Indonesian Political, Business & Finance News

Garuda Party Finds It Odd If a Political Party Fails to Enter the DPR in 2029, Yet the Presidential Candidate It Nominates Wins

| | Source: KOMPAS Translated from Indonesian | Politics
Garuda Party Finds It Odd If a Political Party Fails to Enter the DPR in 2029, Yet the Presidential Candidate It Nominates Wins
Image: KOMPAS

JAKARTA — Deputy General Chairman Teddy Gusnaidi of Partai Garuda said that, based on a decision by the Constitutional Court (MK), all political parties taking part in the 2029 elections can nominate a President and Vice-President, without needing to form coalitions with other parties.

Therefore, Teddy argues that the parliamentary threshold should be automatically removed because it no longer holds any binding effect.

“Based on the MK decision, the Presidential Threshold is removed, so political parties participating in the elections can nominate Presidents and Vice Presidents in the 2029 presidential election.

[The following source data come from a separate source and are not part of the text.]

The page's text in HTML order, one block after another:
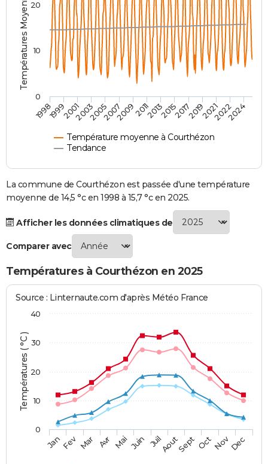
Destinations
City break
Voyage nature
Voyage de noces
Forum
Climat
PHOTO
GUIDES D'ACHAT
BONS PLANS
CARTE DE VOEUX
Carte de Noël
Carte Bonne année
Carte Saint-Valentin
Carte Pâques
Carte d'anniversaire
DICTIONNAIRE
PROGRAMME TV
S'inscrire
Se connecter
Lycées
Collèges
Primaires
Universités
Entreprises
Service militaire
Avis de recherche
AVIS DE DÉCÈS
Températures Moyennes ( °C )
Température moyenne à Courthézon
Tendance
199819992001200320052007200920112013201520172019202120222024
0
10
20
La commune de Courthézon est passée d'une température
moyenne de 14,5 °c en 1998 à 15,7 °c en 2025.
Afficher les données climatiques de
Comparer avec
Températures à Courthézon en 2025
Températures ( °C )
Source : Linternaute.com d'après Météo France
JanFev Mar Avr Mai Juin JuilAoutSept OctNovDec
0
10
20
30
40
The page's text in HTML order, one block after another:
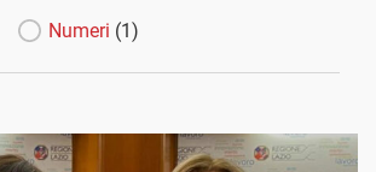
Numeri (1)
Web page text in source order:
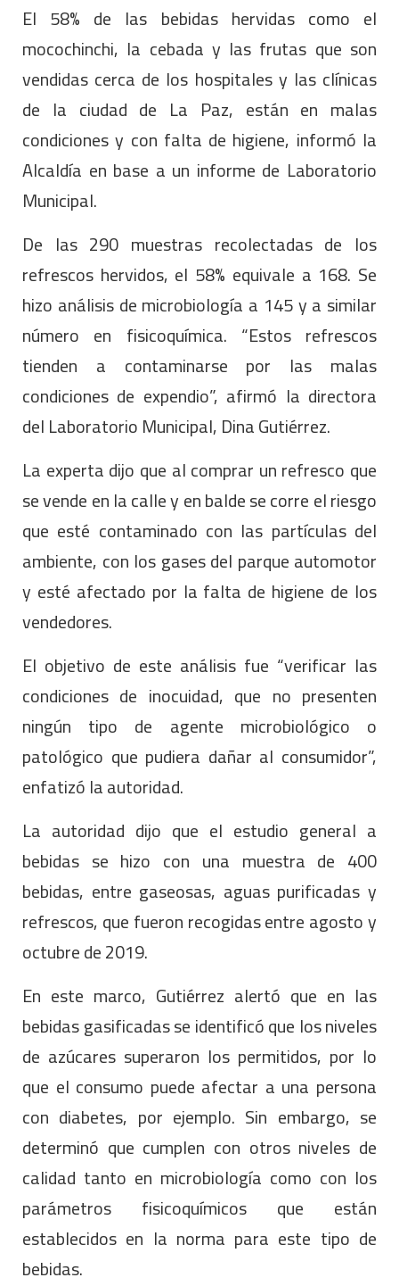
El 58% de las bebidas hervidas como el
mocochinchi, la cebada y las frutas que son
vendidas cerca de los hospitales y las clínicas
de la ciudad de La Paz, están en malas
condiciones y con falta de higiene, informó la
Alcaldía en base a un informe de Laboratorio
Municipal.
De las 290 muestras recolectadas de los
refrescos hervidos, el 58% equivale a 168. Se
hizo análisis de microbiología a 145 y a similar
número en fisicoquímica. “Estos refrescos
tienden a contaminarse por las malas
condiciones de expendio”, afirmó la directora
del Laboratorio Municipal, Dina Gutiérrez.
La experta dijo que al comprar un refresco que
se vende en la calle y en balde se corre el riesgo
que esté contaminado con las partículas del
ambiente, con los gases del parque automotor
y esté afectado por la falta de higiene de los
vendedores.
El objetivo de este análisis fue “verificar las
condiciones de inocuidad, que no presenten
ningún tipo de agente microbiológico o
patológico que pudiera dañar al consumidor”,
enfatizó la autoridad.
La autoridad dijo que el estudio general a
bebidas se hizo con una muestra de 400
bebidas, entre gaseosas, aguas purificadas y
refrescos, que fueron recogidas entre agosto y
octubre de 2019.
En este marco, Gutiérrez alertó que en las
bebidas gasificadas se identificó que los niveles
de azúcares superaron los permitidos, por lo
que el consumo puede afectar a una persona
con diabetes, por ejemplo. Sin embargo, se
determinó que cumplen con otros niveles de
calidad tanto en microbiología como con los
parámetros fisicoquímicos que están
establecidos en la norma para este tipo de
bebidas.
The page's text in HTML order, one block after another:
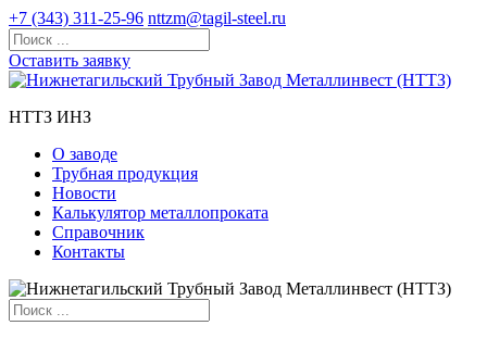
+7 (343) 311-25-96 nttzm@tagil-steel.ru
Оставить заявку
НТТЗ ИНЗ
О заводе
Трубная продукция
Новости
Калькулятор металлопроката
Справочник
Контакты
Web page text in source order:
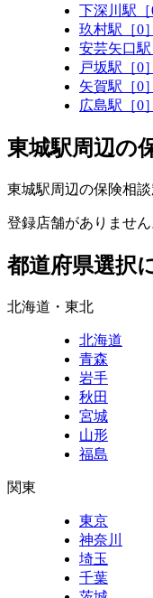
下深川駅［
玖村駅［0］
安芸矢口駅
戸坂駅［0］
矢賀駅［0］
広島駅［0］
東城駅周辺の
東城駅周辺の保険相談
登録店舗がありません
都道府県選択
北海道・東北
北海道
青森
岩手
秋田
宮城
山形
福島
関東
東京
神奈川
埼玉
千葉
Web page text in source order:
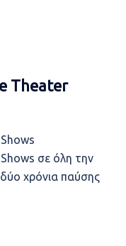
Theater
σε όλη την
χρόνια παύσης
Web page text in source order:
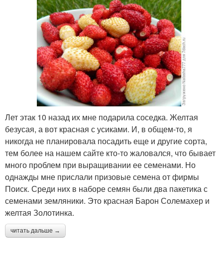
Лет этак 10 назад их мне подарила соседка. Желтая
безусая, а вот красная с усиками. И, в общем-то, я
никогда не планировала посадить еще и другие сорта,
тем более на нашем сайте кто-то жаловался, что бывает
много проблем при выращивании ее семенами. Но
однажды мне прислали призовые семена от фирмы
Поиск. Среди них в наборе семян были два пакетика с
семенами земляники. Это красная Барон Солемахер и
желтая Золотинка.
читать дальше →
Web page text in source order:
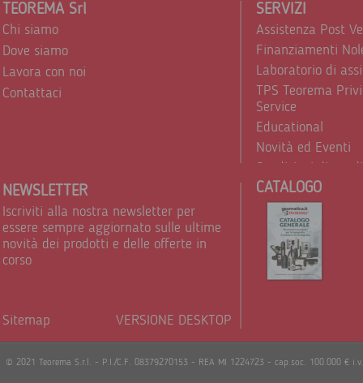
TEOREMA Srl
Chi siamo
Dove siamo
Lavora con noi
Contattaci
SERVIZI
Assistenza Post
Finanziamenti
Laboratorio di
TPS Teorema
Service
Educational
Novità ed Eventi
Condizioni di
Trattamento dei
NEWSLETTER
Iscriviti alla nostra newsletter per
essere sempre aggiornato sulle ultime
novità dei prodotti e delle offerte in
corso
Sitemap VERSIONE DESKTOP
CATALOGO
© 2021 Teorema S.r.l. - P.I./C.F. 08379270153 - REA MI 1224723 - cap.soc. 100.000 €
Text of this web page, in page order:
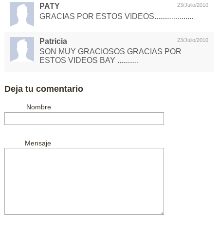
23/Julio/2010
PATY
GRACIAS POR ESTOS VIDEOS....................
23/Julio/2010
Patricia
SON MUY GRACIOSOS GRACIAS POR
ESTOS VIDEOS BAY ...........
Deja tu comentario
Nombre
Mensaje
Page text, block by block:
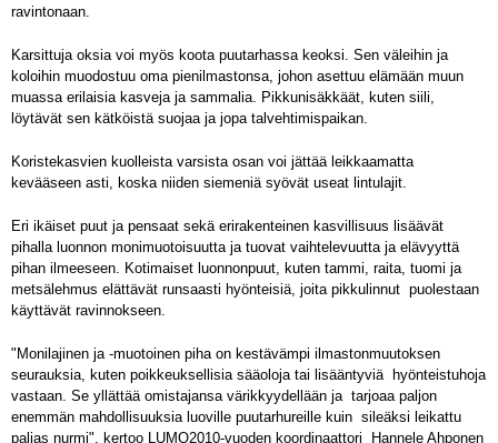
ravintonaan.
Karsittuja oksia voi myös koota puutarhassa keoksi. Sen väleihin ja
koloihin muodostuu oma pienilmastonsa, johon asettuu elämään muun
muassa erilaisia kasveja ja sammalia. Pikkunisäkkäät, kuten siili,
löytävät sen kätköistä suojaa ja jopa talvehtimispaikan.
Koristekasvien kuolleista varsista osan voi jättää leikkaamatta
kevääseen asti, koska niiden siemeniä syövät useat lintulajit.
Eri ikäiset puut ja pensaat sekä erirakenteinen kasvillisuus lisäävät
pihalla luonnon monimuotoisuutta ja tuovat vaihtelevuutta ja elävyyttä
pihan ilmeeseen. Kotimaiset luonnonpuut, kuten tammi, raita, tuomi ja
metsälehmus elättävät runsaasti hyönteisiä, joita pikkulinnut puolestaan
käyttävät ravinnokseen.
"Monilajinen ja -muotoinen piha on kestävämpi ilmastonmuutoksen
seurauksia, kuten poikkeuksellisia sääoloja tai lisääntyviä hyönteistuhoja
vastaan. Se yllättää omistajansa värikkyydellään ja tarjoaa paljon
enemmän mahdollisuuksia luoville puutarhureille kuin sileäksi leikattu
paljas nurmi", kertoo LUMO2010-vuoden koordinaattori Hannele Ahponen
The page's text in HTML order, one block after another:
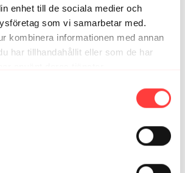
enhet till de sociala medier och
som vi samarbetar med.
kombinera informationen med annan
har tillhandahållit eller som de har
i en härlig kombo inför natten 🤍
Jag önskar mig fler bolsteryogapass
gånger jag kört denna klass men
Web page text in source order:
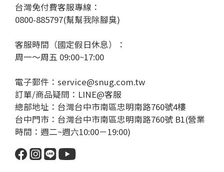
台灣免付費客服專線：
0800-885797(幫幫我除腳臭)
客服時間（國定假日休息）：
周一～周五 09:00~17:00
電子郵件：service@snug.com.tw
訂單/商品疑問： LINE@客服
總部地址：台灣台中市南區忠明南路760號4樓
台中門市：台灣台中市南區忠明南路760號 B1(營業
時間：週二~週六10:00－19:00)
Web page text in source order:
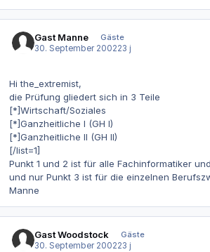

There is no other condition in the MK decision, except that they must pass as a political party participating in the elections,” Teddy told Kompas.com on Thursday (5/3/2026).

Teddy said that, according to the MK, the presidential and legislative elections must be held simultaneously, so it is already known which parties have qualified as election participants.

According to him, if the parliamentary threshold remains, there will be election-participating political parties whose presidential-cair (pair) wins, but they themselves do not pass into the DPR.

Therefore, Teddy finds it odd if a presidential candidate wins, but the party that nominated them fails to enter parliament due to the parliamentary threshold.

“Or, the presidential candidate remains legitimate, but the party that participated in the elections and nominated them is not in parliament. Is that not odd? A party that single-handedly fields a winning presidential and vice-presidential candidate but is not in parliament?” he added.

Discussions of changing the parliamentary threshold have resurfaced along with DPR plans to revise the Election Law. However, the effort to lower the figure is not easy because it involves the interests of the big parties in the parliament.

“If now this is to be discussed again, perhaps it could be reduced; the fight with the DPR is not easy. Because the DPR is controlled by parties that also want to secure a spillover from wasted votes, you see. They want that as well,” Mahfud said at the Parliamentary Threshold Seminar, Wednesday (4/3/2026).

According to Mahfud, seats that should be spread to smaller parties end up being distributed to parties that pass the threshold.

This condition causes the big parties to have an interest in maintaining a high threshold.